BEGIN THE DATA
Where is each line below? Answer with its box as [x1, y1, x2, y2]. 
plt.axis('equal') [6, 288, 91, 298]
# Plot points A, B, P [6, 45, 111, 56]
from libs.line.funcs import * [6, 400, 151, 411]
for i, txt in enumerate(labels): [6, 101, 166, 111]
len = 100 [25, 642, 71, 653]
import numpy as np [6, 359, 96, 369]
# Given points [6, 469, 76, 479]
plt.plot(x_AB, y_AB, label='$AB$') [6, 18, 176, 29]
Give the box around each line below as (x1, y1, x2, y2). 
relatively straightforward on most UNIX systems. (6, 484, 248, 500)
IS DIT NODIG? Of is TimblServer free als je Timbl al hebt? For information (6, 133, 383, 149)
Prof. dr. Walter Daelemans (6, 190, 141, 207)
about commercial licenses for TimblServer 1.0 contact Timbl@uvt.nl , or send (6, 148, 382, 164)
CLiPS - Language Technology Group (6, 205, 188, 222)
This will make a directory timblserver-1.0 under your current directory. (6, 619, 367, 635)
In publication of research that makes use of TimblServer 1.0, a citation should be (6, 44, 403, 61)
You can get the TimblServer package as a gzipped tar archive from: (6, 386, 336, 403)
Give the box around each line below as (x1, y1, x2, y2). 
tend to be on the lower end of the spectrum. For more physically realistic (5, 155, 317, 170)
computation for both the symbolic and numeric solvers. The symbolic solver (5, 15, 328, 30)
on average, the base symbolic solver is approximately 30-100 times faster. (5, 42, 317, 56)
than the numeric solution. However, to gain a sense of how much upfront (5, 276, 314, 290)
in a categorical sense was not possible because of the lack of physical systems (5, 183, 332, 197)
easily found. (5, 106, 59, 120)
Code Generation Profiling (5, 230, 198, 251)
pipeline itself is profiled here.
END THE DATA
WORK INSTRUCTION: From the material above, copy every line that has the word "symbolic" in it.

EXERCISE OUTPUT:
computation for both the symbolic and numeric solvers. The symbolic solver (5, 15, 328, 30)
on average, the base symbolic solver is approximately 30-100 times faster. (5, 42, 317, 56)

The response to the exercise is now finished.